Last week, I wrote about the importance of considering the Value vs. Cost scale in your marketing campaigns. I explained how increasing the perceived value of a product to your consumer can transform something as simple as a rock found in your backyard into the must-have toy sensation of the season – the Pet Rock.
This week, I’m going to share some more tactics to use this scale to impact your marketing efforts, but I must warn you, things are going to get a little deeper. I recommend reading last week’s article before you proceed.
Just to recap, Value Force is what your consumer thinks your product is worth, while Cost Force is the price that you, the marketer, salesperson or company, are charging for the same product.
When, in the mind of your consumer, Cost weighs more than Value, the prospect will say “no” to your offer. However, when the Value of your product weighs more than its Cost, you may receive the coveted “yes.”
Sounds simple, right? Let’s take another look at the value exchange scale:
We’re going to assume that for this hypothetical marketing case, both Value and Cost are weighted equally. Given this scenario, how else can we affect the scale without directly adding to or subtracting from the Value Force or the Cost Force? It may help to think a little bit out of the box for this one. Let’s ask some “what if” questions:
What if the triangle moves to the left, like in the picture below?
The result is that the cost force slams to the ground, and the prospect says “no.”
What if the triangle moves to the right, like in the following picture?
The result is that the value force slams to the ground, and the prospect says “yes”
You may be thinking, “This is great in theory, but what the heck is the triangle, and how can I move it?”

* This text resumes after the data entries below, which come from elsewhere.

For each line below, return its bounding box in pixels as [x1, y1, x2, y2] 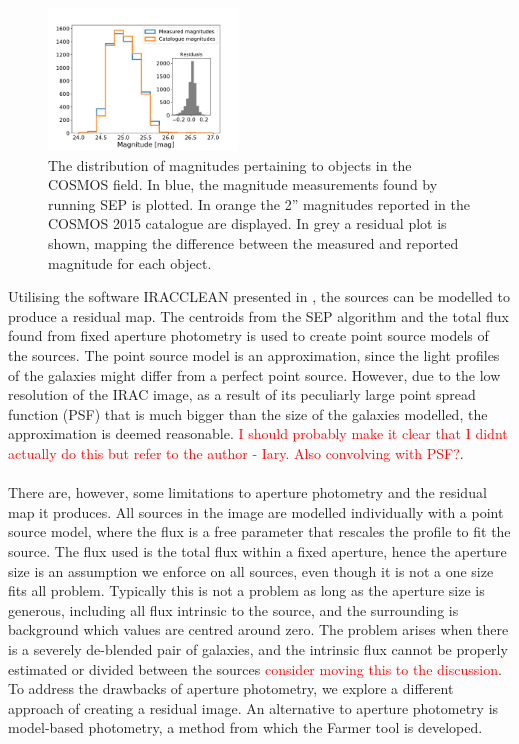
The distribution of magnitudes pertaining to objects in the [48, 154, 412, 175]
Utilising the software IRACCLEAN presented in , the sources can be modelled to [8, 286, 510, 307]
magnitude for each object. [48, 252, 212, 273]
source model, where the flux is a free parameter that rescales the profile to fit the [8, 521, 511, 542]
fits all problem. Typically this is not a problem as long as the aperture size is [8, 580, 485, 601]
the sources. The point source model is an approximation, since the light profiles [8, 345, 500, 366]
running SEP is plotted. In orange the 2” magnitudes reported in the [48, 193, 470, 214]
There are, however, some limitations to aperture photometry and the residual [8, 482, 487, 503]
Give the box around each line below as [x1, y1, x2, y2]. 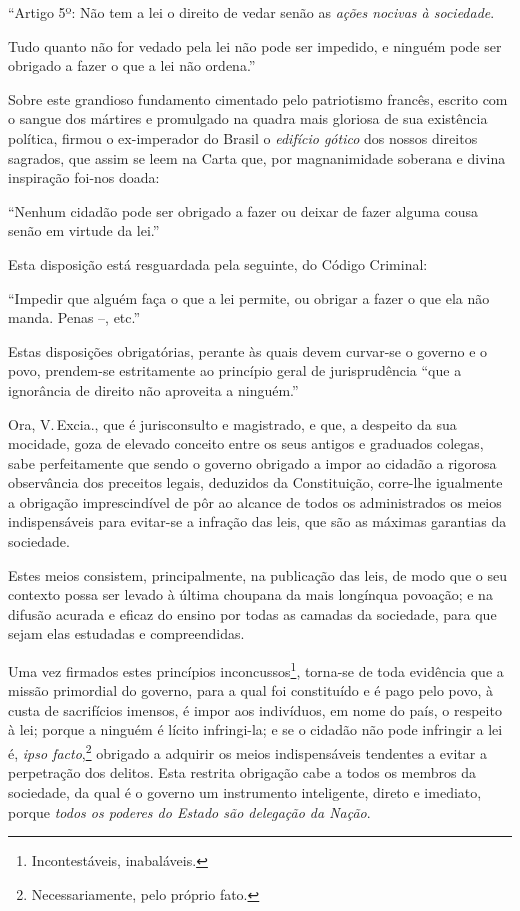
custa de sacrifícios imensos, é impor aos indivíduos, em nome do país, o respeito [8, 699, 502, 720]
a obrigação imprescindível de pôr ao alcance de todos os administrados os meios [8, 491, 502, 512]
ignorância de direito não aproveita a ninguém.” [8, 379, 299, 400]
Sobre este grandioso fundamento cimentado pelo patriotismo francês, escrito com [8, 88, 508, 109]
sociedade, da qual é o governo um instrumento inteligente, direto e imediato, [8, 781, 482, 802]
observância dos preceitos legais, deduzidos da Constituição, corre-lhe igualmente [8, 472, 503, 493]
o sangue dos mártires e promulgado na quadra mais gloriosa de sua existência [8, 108, 488, 129]
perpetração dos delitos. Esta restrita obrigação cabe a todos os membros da [8, 762, 476, 783]
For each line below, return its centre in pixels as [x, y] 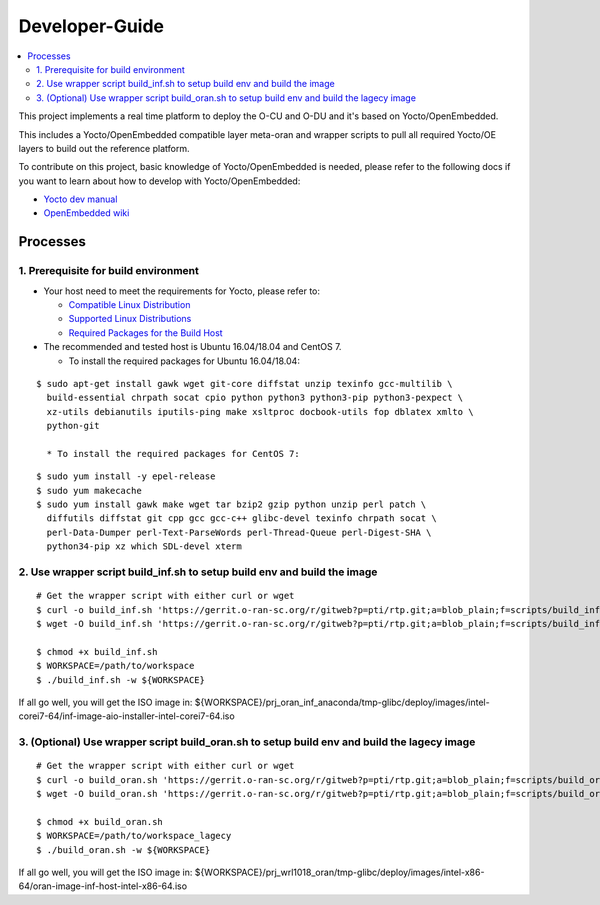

The triangle is the marker that rates the value proposition through the eyes of the customer. This is customer-focused value proposition, not company-focused value proposition. This triangle is the lens through which to view all marketing – through the eyes of the customer.
As Flint McGlaughlin, Managing Director and CEO, MECLABS, says in his upcoming book, The Marketer as Philosopher,
… any marketing effort (even branding) that does not influence choice is waste Wherever a choice is offered between competing options, there exists an implied fulcrum. Its hinge is the prospect’s power to choose, but its weight (on either side) is derived from the prospect’s power to see.
Try to keep the Value vs. Cost fulcrum in mind for all your decisions. You may be surprised by how your marketing efforts, and sales, can improve when you stop asking how things can benefit your company and start asking how they can benefit your consumer.